_About this task_
Whenever a line carries the word "with", pull it out of the entries.

━━ Data for processing

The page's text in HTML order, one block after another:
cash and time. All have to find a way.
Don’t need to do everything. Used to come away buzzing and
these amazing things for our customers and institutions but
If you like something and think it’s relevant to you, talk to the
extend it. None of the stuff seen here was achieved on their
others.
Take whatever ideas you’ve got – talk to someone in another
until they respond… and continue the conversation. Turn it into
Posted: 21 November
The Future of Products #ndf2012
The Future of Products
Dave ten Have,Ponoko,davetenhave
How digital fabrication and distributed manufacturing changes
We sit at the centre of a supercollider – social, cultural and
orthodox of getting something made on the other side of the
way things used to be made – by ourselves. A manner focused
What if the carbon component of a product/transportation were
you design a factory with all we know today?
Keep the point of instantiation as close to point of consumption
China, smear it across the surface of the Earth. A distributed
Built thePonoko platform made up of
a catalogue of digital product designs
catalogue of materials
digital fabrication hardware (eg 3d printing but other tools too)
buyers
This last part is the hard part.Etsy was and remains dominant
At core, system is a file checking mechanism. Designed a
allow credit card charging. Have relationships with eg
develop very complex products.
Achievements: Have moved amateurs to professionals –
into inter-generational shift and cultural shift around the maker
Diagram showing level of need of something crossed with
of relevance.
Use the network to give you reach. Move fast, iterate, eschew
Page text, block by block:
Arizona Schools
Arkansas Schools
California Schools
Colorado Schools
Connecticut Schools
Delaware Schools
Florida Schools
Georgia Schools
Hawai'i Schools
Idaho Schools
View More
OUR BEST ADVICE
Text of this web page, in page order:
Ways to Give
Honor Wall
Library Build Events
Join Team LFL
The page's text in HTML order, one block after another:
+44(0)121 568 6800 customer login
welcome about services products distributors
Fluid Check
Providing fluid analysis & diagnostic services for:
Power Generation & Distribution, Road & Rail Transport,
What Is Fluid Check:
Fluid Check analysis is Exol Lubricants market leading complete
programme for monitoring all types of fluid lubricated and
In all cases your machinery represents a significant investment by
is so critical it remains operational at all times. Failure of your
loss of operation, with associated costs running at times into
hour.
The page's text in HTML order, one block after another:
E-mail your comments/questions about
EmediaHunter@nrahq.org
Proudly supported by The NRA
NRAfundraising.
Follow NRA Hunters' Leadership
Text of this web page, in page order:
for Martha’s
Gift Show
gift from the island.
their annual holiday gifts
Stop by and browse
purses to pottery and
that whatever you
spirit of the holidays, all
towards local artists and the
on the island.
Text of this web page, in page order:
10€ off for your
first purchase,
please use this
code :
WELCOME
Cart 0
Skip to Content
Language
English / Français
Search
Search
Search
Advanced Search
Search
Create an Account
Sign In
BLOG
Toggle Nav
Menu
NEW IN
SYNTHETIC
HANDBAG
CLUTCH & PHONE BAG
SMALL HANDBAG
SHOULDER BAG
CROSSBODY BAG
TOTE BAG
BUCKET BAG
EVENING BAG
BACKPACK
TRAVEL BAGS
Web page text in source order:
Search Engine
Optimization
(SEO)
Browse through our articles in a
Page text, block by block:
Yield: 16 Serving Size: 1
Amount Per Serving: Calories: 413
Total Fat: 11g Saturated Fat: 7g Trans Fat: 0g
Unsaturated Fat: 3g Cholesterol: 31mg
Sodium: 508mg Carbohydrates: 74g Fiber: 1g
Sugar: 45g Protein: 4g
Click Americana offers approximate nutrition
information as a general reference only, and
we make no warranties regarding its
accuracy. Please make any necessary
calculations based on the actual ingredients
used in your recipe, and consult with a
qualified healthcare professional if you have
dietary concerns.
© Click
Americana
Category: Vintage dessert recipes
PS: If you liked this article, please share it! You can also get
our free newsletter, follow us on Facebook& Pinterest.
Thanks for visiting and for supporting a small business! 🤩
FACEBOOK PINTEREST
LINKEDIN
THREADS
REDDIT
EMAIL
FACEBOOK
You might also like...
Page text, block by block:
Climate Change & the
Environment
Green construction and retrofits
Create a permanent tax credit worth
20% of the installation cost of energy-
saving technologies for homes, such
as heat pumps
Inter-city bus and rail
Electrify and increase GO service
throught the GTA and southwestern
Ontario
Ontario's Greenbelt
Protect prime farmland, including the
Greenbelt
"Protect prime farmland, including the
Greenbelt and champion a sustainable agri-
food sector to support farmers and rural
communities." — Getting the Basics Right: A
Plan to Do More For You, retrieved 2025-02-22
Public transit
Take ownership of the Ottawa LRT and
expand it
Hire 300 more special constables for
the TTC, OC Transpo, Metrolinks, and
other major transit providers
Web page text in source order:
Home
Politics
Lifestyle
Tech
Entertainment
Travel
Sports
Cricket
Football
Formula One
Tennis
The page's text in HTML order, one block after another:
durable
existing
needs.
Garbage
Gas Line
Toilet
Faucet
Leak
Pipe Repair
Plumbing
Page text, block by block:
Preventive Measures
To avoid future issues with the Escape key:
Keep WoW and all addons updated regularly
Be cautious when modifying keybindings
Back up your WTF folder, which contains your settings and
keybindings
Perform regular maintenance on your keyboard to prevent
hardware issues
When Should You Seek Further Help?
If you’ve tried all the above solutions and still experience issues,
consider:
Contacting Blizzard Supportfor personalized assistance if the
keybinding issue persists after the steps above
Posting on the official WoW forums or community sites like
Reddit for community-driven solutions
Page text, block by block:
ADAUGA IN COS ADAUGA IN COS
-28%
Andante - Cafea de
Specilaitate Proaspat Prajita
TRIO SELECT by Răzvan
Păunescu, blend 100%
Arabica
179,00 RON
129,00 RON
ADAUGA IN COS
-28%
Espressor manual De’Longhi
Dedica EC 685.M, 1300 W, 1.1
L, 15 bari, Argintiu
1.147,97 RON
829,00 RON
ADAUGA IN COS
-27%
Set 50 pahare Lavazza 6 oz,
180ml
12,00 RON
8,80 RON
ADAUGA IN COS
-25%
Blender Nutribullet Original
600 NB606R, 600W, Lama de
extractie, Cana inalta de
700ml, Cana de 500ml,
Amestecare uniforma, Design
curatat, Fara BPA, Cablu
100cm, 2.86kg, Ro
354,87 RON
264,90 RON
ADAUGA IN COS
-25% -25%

━━━━

_Answer box_
you design a factory with all we know today?
allow credit card charging. Have relationships with eg
Diagram showing level of need of something crossed with
loss of operation, with associated costs running at times into
used in your recipe, and consult with a
To avoid future issues with the Escape key:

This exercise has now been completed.